Biologists have long discussed the ecological and evolutionary mechanisms underlying large scale spatial patterns in species richness (Chown and Gaston, 2000). Reptiles generally have narrower distributional ranges than other vertebrates such as birds and mammals (Anderson, 1984; Anderson and Marcus, 1992). Providing that reptiles could be potentially interesting for hotspot richness studies because small-ranged species are often spatially concentrated in regions with high species richness. Reid (1998) defined the term hotspot as any geographical area high in species richness, level of endemism, number of rare or threatened species, and intensity of threat. Here, the term ‘hotspot’ describes the geographic peaks of species richness and endemism for Iranian reptiles. When we compare our patterns with other studies, the term hotspot will also be used in a more general sense for areas with high scores on any measure (following Aliabadian et al., 2007).

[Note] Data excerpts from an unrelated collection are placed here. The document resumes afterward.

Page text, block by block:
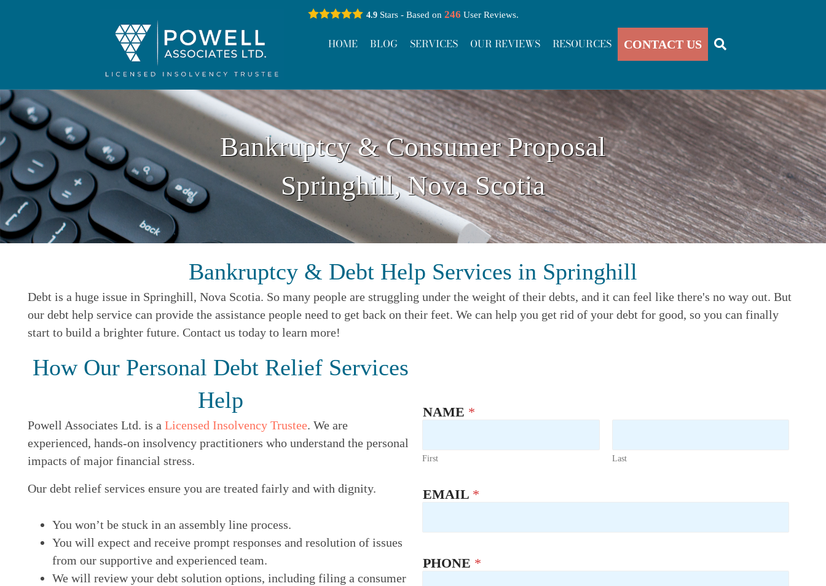
4.9Stars - Based on 246 User Reviews.
HOME BLOG SERVICES OUR REVIEWS RESOURCES CONTACT US
Bankruptcy & Consumer Proposal
Springhill, Nova Scotia
Bankruptcy & Debt Help Services in Springhill
Debt is a huge issue in Springhill, Nova Scotia. So many people are struggling under the weight of their debts, and it can feel like there's no way out. But
our debt help service can provide the assistance people need to get back on their feet. We can help you get rid of your debt for good, so you can finally
start to build a brighter future. Contact us today to learn more!
How Our Personal Debt Relief Services
Help
Powell Associates Ltd. is a Licensed Insolvency Trustee. We are
experienced, hands-on insolvency practitioners who understand the personal
impacts of major financial stress.
Our debt relief services ensure you are treated fairly and with dignity.
You won’t be stuck in an assembly line process.
You will expect and receive prompt responses and resolution of issues
from our supportive and experienced team.
We will review your debt solution options, including filing a consumer
NAME *
First Last
EMAIL *
PHONE *

Iran is a vast land which lies between latitude 25 to 40 degrees north of the Equator and between longitude 44 to 63 degrees east of Greenwich Meridian. Iran has an arid climate in which most of the relatively scant annual precipitation falls from October through April. In most of the country, yearly precipitation averages 25 centimeters or fewer, except in the higher mountain valleys of the Zagros and the Caspian coastal plain. There are two main high mountains range in this region: Elburz that runs from northwest to northeast and Zagros that ranges from northwest to southeast of Iran (Fisher, 1968). Iran is considered as a bridge between Oriental and African zoogeographical regions and also as the 20th global hotspot, but its species richness yet to be studied comprehensively (Mittermeier et al., 2004). The herpetofauna of the Iranian plateau has particularly high diversity for the region, and has always been interesting for herpetologists in terms of high diversity in the region; biogeography, ecology and zoogeography.

This fauna has been studied since 1865 when De Flippi (1865) published a list of herpetofauna of Iran, and since then many researchers have studied different aspects of the Iranian herpetofauna (e.g. Darvesky et al., 1978; Nilson et al., 1978; Latifi, 1991; Anderson, 1999; Firouz, 2005; Rastegar-Pouyani et al., 2008). Among recent studies Steven Clement Anderson is one of the researchers who have studied herpetofauna of Iran between 1963 and 1999 (Anderson, 1966, 1999). He did a comprehensive study on zoogeography and distribution of the Iranian reptiles especially lizards. But no one has presented a species richness map and distribution patterns of hotspot of lizards or any other reptiles in Iran. Sindaco and Jeremčenko (2008) presented the distribution maps of western Palearctic reptiles, in which they have found a few hotspots for Palearctic zoogeographical region, including southwest of Iran. In other group of vertebrate there seems to have more studies. Roselaar et al. (2007) digitized the distribution of 3036 phylogenetic species of the Palearctic songbirds, and showed several hotspot regions, mostly located in mountainous areas and Elburz mountain range was presented as one of hotspots in their richness map. In another study (Aliabadian et al., 2008), patterns of the distribution of 2401 breeding taxa of songbirds in the Palearctic region were analyzed. Patterns of species richness in small ranged endemics reveal hotspots particularly in south of the Caspian Sea, and the eastern parts of the Mediterranean.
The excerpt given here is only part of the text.